**Task requirements**
What is needed is an exact copy of the entries, with the pictures excluded.

**Record extracts**
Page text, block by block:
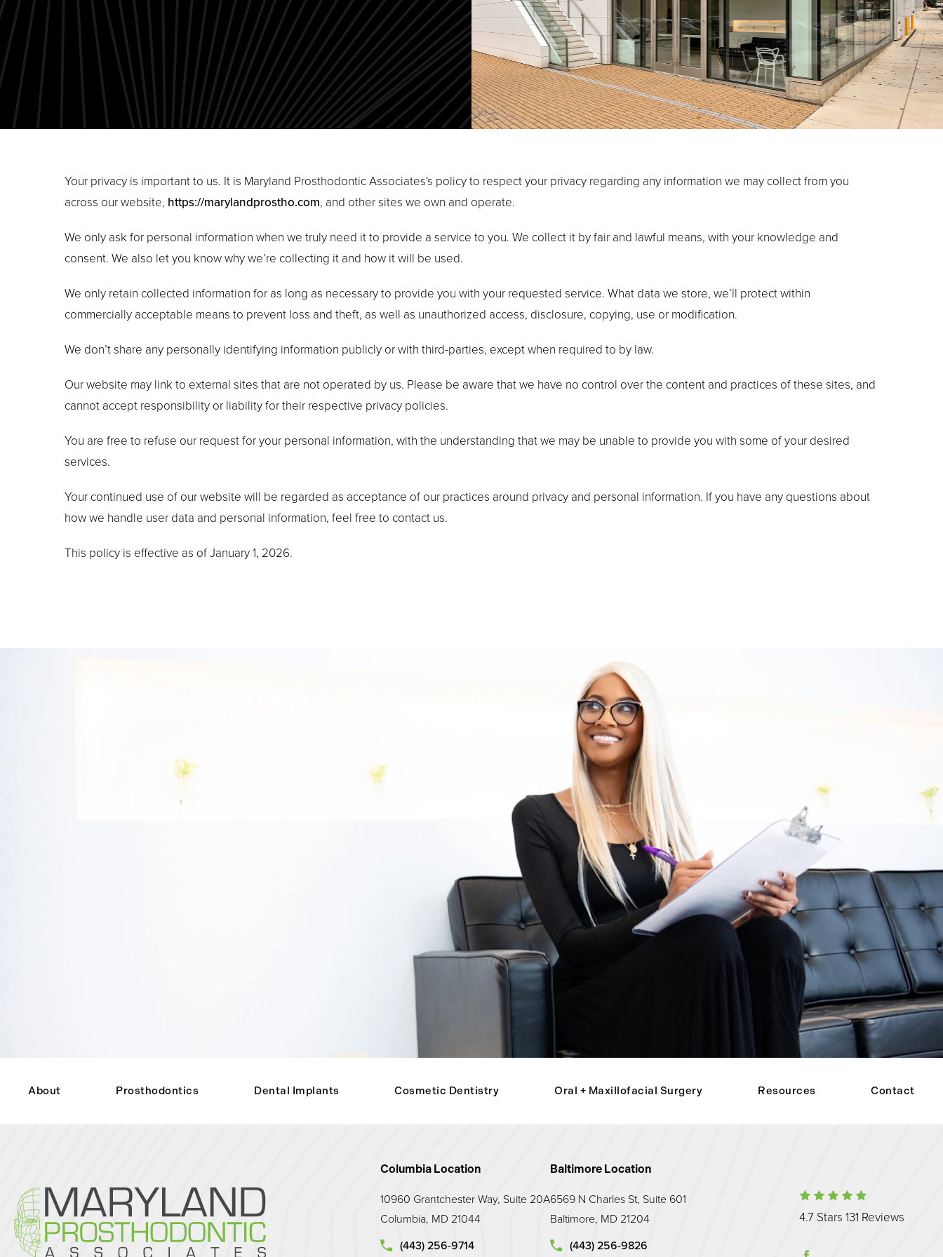
Your privacy is important to us. It is Maryland Prosthodontic Associates's policy to respect your privacy regarding any information we may collect from you
across our website, https://marylandprostho.com, and other sites we own and operate.
We only ask for personal information when we truly need it to provide a service to you. We collect it by fair and lawful means, with your knowledge and
consent. We also let you know why we’re collecting it and how it will be used.
We only retain collected information for as long as necessary to provide you with your requested service. What data we store, we’ll protect within
commercially acceptable means to prevent loss and theft, as well as unauthorized access, disclosure, copying, use or modification.
We don’t share any personally identifying information publicly or with third-parties, except when required to by law.
Our website may link to external sites that are not operated by us. Please be aware that we have no control over the content and practices of these sites, and
cannot accept responsibility or liability for their respective privacy policies.
You are free to refuse our request for your personal information, with the understanding that we may be unable to provide you with some of your desired
services.
Your continued use of our website will be regarded as acceptance of our practices around privacy and personal information. If you have any questions about
how we handle user data and personal information, feel free to contact us.
This policy is effective as of January 1, 2026.
About Prosthodontics Dental Implants Cosmetic Dentistry Oral + Maxillofacial Surgery Resources Contact
Columbia Location
10960 Grantchester Way, Suite 20A
Columbia, MD 21044
(443) 256-9714
Baltimore Location
6569 N Charles St, Suite 601
Baltimore, MD 21204
(443) 256-9826
Maryland
4.7 Stars 131 Reviews
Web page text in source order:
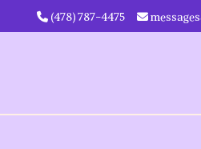
‪(478) 787-4475‬

**Task solution**
Page text, block by block:
Your privacy is important to us. It is Maryland Prosthodontic Associates's policy to respect your privacy regarding any information we may collect from you
across our website, https://marylandprostho.com, and other sites we own and operate.
We only ask for personal information when we truly need it to provide a service to you. We collect it by fair and lawful means, with your knowledge and
consent. We also let you know why we’re collecting it and how it will be used.
We only retain collected information for as long as necessary to provide you with your requested service. What data we store, we’ll protect within
commercially acceptable means to prevent loss and theft, as well as unauthorized access, disclosure, copying, use or modification.
We don’t share any personally identifying information publicly or with third-parties, except when required to by law.
Our website may link to external sites that are not operated by us. Please be aware that we have no control over the content and practices of these sites, and
cannot accept responsibility or liability for their respective privacy policies.
You are free to refuse our request for your personal information, with the understanding that we may be unable to provide you with some of your desired
services.
Your continued use of our website will be regarded as acceptance of our practices around privacy and personal information. If you have any questions about
how we handle user data and personal information, feel free to contact us.
This policy is effective as of January 1, 2026.
About Prosthodontics Dental Implants Cosmetic Dentistry Oral + Maxillofacial Surgery Resources Contact
Columbia Location
10960 Grantchester Way, Suite 20A
Columbia, MD 21044
(443) 256-9714
Baltimore Location
6569 N Charles St, Suite 601
Baltimore, MD 21204
(443) 256-9826
Maryland
4.7 Stars 131 Reviews
Web page text in source order:
‪(478) 787-4475‬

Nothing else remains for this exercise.